Si a los estudiantes se les enseñara bien, a fondo, la teoría de
equilibrio general, podrían percatarse que los únicos resultados que ha
ofrecido son de índole negativa. Verían que en el tema de estabilidad
nunca se pudo demostrar cómo las fuerzas del mercado conducen a vectores
de precios de equilibrio general. Si se les enseñara el tema de
existencia del equilibrio, verían que la demostración de existencia es
un ejercicio matemático desprovisto de sentido económico. En el lugar de
estos temas delicados, los cursos de microeconomía neoclásica se
concentraron en la maximización individual y poco a poco le dejaron más
espacio a la teoría de juegos.
Cabe aclarar que el tema de la maximización individual es un tema
preliminar en el análisis de la teoría del equilibrio general. No
constituye el objeto central del análisis de la teoría de equilibrio
general. Si se analiza ese tema es porque es un paso preparatorio en la
construcción del modelo: es uno de las piedras con las que se construye
la catedral, pero no es la catedral misma. Gastar tiempo enseñando hasta
el hartazgo como se tallan esas piedras individuales evita el bochorno
de tener que mostrar que la catedral no puede mantenerse de pie.

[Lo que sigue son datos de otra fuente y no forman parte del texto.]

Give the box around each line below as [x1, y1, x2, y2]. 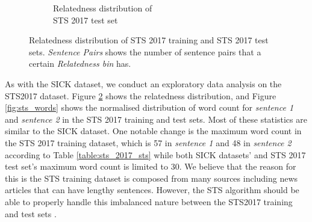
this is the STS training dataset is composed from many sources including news [5, 171, 298, 184]
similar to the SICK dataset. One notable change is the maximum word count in [5, 125, 302, 137]
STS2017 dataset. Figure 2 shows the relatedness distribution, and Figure [5, 89, 276, 102]
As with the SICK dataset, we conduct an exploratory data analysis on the [5, 77, 282, 90]
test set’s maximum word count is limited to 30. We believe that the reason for [5, 160, 296, 173]
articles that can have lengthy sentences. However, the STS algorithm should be [5, 183, 299, 196]
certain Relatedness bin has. [29, 57, 131, 70]
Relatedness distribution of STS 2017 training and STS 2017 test [29, 34, 269, 46]
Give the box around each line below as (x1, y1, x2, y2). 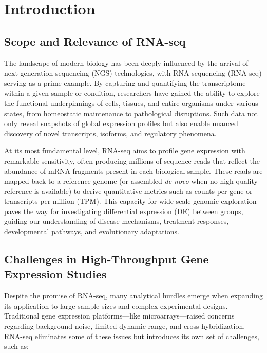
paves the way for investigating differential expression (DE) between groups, (4, 205, 243, 216)
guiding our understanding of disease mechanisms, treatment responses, (4, 216, 229, 226)
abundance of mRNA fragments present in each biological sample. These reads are (4, 165, 263, 176)
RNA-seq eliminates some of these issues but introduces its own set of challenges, (4, 330, 259, 341)
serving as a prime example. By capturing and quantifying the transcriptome (4, 77, 246, 88)
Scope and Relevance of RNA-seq (4, 33, 186, 49)
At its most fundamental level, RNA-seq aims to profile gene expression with (4, 145, 245, 156)
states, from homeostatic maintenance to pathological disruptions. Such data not (4, 108, 258, 118)
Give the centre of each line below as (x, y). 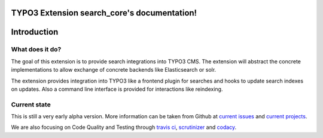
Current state (31, 105)
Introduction (35, 32)
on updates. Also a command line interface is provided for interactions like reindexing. (117, 89)
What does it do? (36, 50)
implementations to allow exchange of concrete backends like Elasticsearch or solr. (114, 70)
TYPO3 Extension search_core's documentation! (104, 13)
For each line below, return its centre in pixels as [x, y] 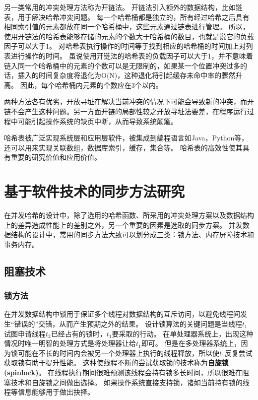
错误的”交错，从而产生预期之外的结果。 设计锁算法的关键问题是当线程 [128, 324]
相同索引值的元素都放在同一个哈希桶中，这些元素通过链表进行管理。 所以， [127, 27]
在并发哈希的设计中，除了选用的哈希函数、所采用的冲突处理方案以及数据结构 [129, 215]
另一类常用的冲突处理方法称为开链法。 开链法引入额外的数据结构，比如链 [123, 7]
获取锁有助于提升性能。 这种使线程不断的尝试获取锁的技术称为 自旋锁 [116, 363]
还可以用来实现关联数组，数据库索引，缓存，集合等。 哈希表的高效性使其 [123, 147]
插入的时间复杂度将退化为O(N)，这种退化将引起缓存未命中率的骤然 [127, 75]
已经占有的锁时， [79, 333]
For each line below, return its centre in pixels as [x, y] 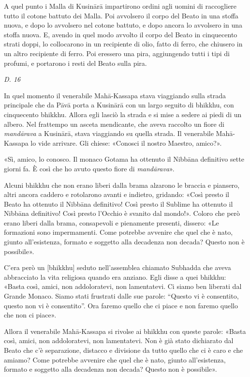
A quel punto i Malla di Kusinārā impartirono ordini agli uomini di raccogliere [120, 6]
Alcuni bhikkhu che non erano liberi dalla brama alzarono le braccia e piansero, [122, 185]
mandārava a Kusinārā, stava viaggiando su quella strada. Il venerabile [109, 133]
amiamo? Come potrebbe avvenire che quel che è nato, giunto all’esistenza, [115, 359]
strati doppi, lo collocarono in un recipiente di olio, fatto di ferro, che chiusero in [123, 44]
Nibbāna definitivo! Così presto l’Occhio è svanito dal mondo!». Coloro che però [122, 213]
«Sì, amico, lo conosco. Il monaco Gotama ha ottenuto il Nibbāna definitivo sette [124, 159]
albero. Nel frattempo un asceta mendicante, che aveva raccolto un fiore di [114, 124]
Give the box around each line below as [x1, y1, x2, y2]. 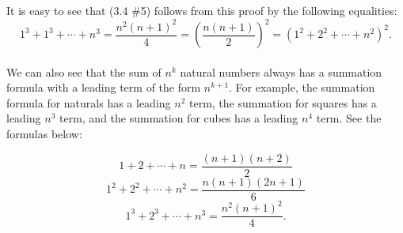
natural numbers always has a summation [180, 63, 382, 80]
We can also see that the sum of [6, 63, 162, 80]
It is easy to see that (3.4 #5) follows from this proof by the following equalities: [6, 2, 397, 18]
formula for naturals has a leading [6, 94, 171, 111]
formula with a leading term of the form [6, 79, 201, 96]
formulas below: [6, 126, 82, 142]
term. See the [316, 110, 382, 126]
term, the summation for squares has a [189, 94, 377, 111]
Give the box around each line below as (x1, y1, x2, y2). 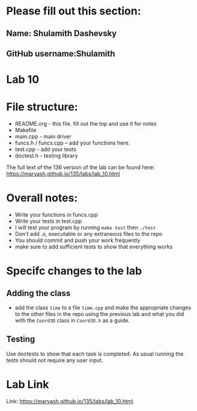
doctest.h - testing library (14, 152, 78, 159)
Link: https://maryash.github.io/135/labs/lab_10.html (6, 397, 133, 404)
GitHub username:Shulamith (6, 48, 115, 58)
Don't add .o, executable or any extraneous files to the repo (14, 230, 163, 238)
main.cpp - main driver (14, 133, 72, 140)
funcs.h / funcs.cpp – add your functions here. (14, 140, 130, 147)
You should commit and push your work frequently (14, 236, 141, 244)
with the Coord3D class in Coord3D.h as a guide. (14, 317, 130, 324)
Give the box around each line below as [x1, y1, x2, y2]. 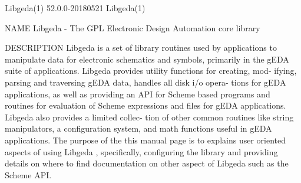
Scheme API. [5, 168, 52, 181]
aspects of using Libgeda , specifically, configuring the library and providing [5, 145, 278, 158]
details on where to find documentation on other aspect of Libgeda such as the [5, 157, 289, 169]
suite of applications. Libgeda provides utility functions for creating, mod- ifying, [5, 64, 297, 77]
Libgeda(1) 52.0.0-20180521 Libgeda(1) [5, 2, 145, 14]
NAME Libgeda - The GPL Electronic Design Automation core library [5, 21, 260, 34]
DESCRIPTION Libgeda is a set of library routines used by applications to [5, 41, 277, 54]
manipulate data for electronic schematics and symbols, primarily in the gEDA [5, 53, 289, 65]
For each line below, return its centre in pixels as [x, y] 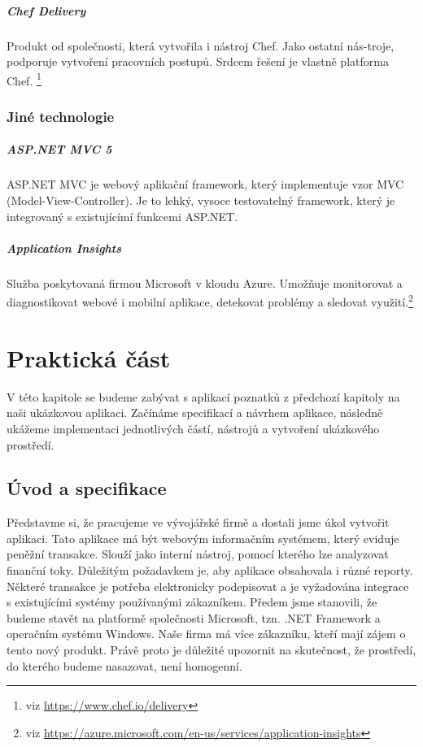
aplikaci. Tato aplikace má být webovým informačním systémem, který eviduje [203, 538]
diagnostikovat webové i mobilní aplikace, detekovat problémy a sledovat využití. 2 [210, 300]
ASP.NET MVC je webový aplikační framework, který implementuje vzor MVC [205, 184]
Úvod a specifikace [87, 488]
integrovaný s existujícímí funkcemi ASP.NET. [122, 216]
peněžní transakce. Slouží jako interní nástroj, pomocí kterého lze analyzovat [198, 554]
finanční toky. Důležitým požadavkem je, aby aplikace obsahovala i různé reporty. [210, 570]
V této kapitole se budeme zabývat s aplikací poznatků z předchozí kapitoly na [203, 396]
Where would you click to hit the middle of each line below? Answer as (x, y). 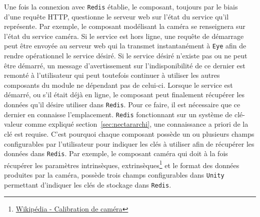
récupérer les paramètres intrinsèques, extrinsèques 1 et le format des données (122, 164)
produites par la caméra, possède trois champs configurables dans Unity (114, 175)
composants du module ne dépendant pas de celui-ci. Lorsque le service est (118, 85)
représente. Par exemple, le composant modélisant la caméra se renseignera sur (125, 26)
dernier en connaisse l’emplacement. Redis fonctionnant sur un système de (118, 114)
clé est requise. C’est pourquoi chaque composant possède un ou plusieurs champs (129, 133)
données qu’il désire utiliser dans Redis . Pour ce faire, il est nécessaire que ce (122, 105)
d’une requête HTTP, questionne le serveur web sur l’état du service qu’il (116, 16)
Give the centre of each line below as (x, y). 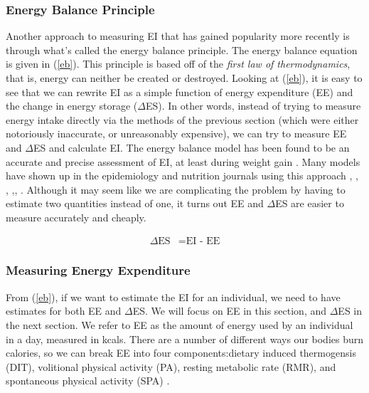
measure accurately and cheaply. (76, 217)
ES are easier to (310, 203)
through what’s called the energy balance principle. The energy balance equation (182, 49)
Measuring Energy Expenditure (98, 270)
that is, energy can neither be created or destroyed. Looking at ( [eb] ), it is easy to (184, 78)
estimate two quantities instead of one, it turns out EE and (135, 203)
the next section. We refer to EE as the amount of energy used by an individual (180, 324)
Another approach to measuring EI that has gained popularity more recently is (178, 36)
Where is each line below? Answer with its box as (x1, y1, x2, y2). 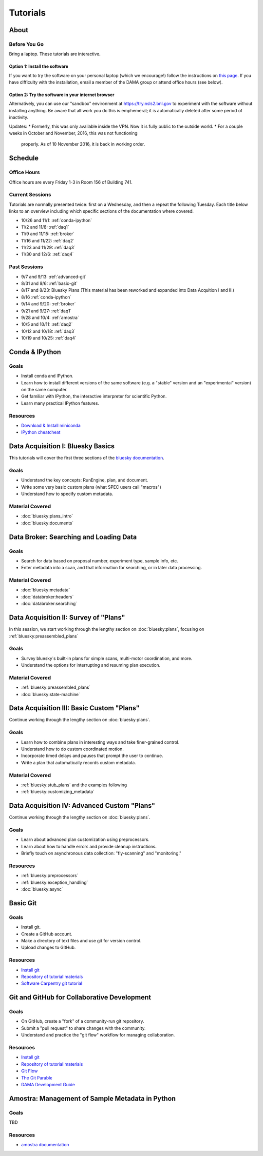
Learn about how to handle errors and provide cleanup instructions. (21, 843, 157, 849)
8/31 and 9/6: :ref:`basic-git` (21, 280, 78, 286)
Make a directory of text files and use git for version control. (21, 938, 142, 943)
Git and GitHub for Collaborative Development (9, 993, 151, 1002)
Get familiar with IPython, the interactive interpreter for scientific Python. (21, 393, 167, 399)
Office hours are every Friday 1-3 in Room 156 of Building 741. (9, 179, 132, 185)
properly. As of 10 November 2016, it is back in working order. (21, 141, 145, 147)
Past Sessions (9, 263, 43, 270)
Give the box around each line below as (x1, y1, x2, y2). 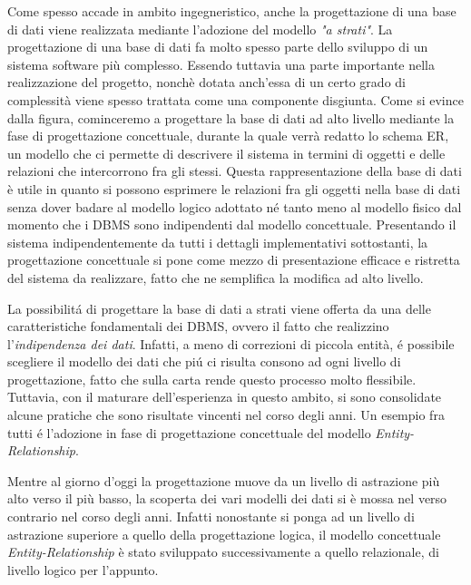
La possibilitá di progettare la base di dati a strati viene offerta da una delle (7, 298, 431, 317)
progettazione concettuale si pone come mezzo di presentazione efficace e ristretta (7, 250, 460, 269)
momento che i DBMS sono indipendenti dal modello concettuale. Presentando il (7, 215, 456, 234)
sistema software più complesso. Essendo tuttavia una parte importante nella (7, 54, 436, 73)
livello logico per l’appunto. (7, 560, 159, 579)
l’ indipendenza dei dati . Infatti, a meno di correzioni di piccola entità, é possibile (7, 334, 455, 353)
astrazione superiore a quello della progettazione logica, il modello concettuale (7, 524, 441, 543)
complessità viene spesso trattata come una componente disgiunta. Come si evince (7, 90, 464, 109)
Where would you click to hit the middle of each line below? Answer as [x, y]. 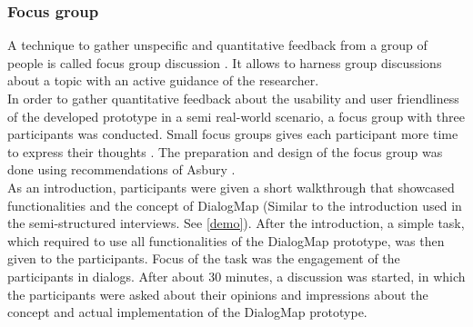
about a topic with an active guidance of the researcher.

De esta forma, en lugar de exponerla a la crítica, la teoría de
equilibrio general fue guardada en una capilla para sólo sacarla a la
luz en las peregrinaciones y días de observancia religiosa. Es la forma
de asegurar que los millones de fieles sigan desconociendo las sagradas
escrituras del neoliberalismo y mantenga su fe en las virtudes eternas
del libre mercado.
La “teoría” macroeconómica neoliberal está basada en esa misma
creencia. Sus modelos optaron por descansar cada vez más en el supuesto
de que de alguna manera el mercado efectivamente conduce a posiciones de
equilibrio. Poco importaron los resultados negativos de la teoría
microeconómica. De ahí la idea de definir los “fundamentos
microeconómicos” de la macroeconomías, una idea falaz que parte del
supuesto de que la teoría del comportamiento individual puede ser
extrapolada para construir un modelo macroeconómico. Ese intento de
buscar los “micro-fundamentos de la macro” está emparentado con el
proyecto de construir una teoría macroeconómica con la figura del
“agente representativo”, una entidad ficticia que elabora un plan de
maximización intertemporal para asignar recursos entre ahorro y consumo.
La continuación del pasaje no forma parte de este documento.